Dataset records
*** Block opens ***
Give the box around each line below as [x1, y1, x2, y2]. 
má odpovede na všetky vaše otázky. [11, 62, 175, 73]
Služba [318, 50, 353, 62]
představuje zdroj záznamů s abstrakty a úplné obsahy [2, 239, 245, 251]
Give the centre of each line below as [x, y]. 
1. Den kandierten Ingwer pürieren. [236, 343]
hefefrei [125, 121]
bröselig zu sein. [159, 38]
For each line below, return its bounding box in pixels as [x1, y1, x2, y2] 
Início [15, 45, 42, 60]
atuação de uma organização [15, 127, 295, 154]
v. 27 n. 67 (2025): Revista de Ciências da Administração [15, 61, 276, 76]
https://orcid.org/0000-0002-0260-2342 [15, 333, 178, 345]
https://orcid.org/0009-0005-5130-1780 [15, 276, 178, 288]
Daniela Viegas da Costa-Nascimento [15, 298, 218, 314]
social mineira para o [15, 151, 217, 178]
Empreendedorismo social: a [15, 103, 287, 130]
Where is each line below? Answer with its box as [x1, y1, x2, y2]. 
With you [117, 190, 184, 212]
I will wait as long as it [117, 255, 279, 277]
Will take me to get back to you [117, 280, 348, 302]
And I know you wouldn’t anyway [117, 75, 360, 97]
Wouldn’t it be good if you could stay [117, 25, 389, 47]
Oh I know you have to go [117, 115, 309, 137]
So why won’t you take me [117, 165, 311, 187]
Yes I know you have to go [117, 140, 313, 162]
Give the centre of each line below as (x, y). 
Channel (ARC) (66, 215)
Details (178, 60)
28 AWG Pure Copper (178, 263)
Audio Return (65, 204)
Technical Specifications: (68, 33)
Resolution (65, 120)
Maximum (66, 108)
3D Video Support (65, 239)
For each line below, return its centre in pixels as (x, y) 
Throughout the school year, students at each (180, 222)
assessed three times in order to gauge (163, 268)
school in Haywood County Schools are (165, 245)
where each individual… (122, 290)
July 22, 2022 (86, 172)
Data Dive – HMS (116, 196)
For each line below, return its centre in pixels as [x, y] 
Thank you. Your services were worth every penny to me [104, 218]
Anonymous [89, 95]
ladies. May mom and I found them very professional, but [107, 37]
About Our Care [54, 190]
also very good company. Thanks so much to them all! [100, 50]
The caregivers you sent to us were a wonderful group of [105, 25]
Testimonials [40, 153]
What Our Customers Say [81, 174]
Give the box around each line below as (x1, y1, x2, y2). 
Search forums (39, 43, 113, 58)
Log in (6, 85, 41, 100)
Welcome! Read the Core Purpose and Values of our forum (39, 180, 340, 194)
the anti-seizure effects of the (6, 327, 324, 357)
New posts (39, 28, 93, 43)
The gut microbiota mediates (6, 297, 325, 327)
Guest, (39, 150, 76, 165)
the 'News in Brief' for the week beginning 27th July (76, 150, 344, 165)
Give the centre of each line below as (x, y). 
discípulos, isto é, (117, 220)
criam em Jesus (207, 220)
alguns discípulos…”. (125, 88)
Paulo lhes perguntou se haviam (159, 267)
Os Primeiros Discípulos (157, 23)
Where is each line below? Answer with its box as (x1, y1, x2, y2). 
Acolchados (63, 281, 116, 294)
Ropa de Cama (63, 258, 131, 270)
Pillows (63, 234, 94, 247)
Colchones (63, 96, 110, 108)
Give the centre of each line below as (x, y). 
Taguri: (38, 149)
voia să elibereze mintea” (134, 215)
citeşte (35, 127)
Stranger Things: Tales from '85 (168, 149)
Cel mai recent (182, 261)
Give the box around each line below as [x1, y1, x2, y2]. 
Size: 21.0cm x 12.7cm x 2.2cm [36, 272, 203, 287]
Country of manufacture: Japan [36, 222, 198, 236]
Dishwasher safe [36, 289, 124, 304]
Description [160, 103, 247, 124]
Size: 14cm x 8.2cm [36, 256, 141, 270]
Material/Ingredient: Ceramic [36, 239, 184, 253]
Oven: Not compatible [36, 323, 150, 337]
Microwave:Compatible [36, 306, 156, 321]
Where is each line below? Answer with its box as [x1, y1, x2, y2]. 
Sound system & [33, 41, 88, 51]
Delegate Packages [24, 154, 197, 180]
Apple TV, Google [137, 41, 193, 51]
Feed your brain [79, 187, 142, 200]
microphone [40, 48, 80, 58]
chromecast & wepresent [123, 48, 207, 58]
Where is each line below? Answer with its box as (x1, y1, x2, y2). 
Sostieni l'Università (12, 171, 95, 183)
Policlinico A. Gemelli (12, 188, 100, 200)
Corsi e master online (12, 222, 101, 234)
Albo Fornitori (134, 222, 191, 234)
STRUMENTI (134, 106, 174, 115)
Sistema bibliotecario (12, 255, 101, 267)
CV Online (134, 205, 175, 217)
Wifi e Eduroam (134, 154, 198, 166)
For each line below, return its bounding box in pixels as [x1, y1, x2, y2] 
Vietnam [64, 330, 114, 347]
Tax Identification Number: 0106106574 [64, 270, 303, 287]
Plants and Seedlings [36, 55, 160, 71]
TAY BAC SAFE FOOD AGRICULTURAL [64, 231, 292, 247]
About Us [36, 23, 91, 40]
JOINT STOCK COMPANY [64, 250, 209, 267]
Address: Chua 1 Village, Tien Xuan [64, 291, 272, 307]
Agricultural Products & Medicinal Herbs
*** Block closes ***
(Work instructions)
Scan the entries above for the string "good" and copy each line containing it.

(Result)
Wouldn’t it be good if you could stay [117, 25, 389, 47]
also very good company. Thanks so much to them all! [100, 50]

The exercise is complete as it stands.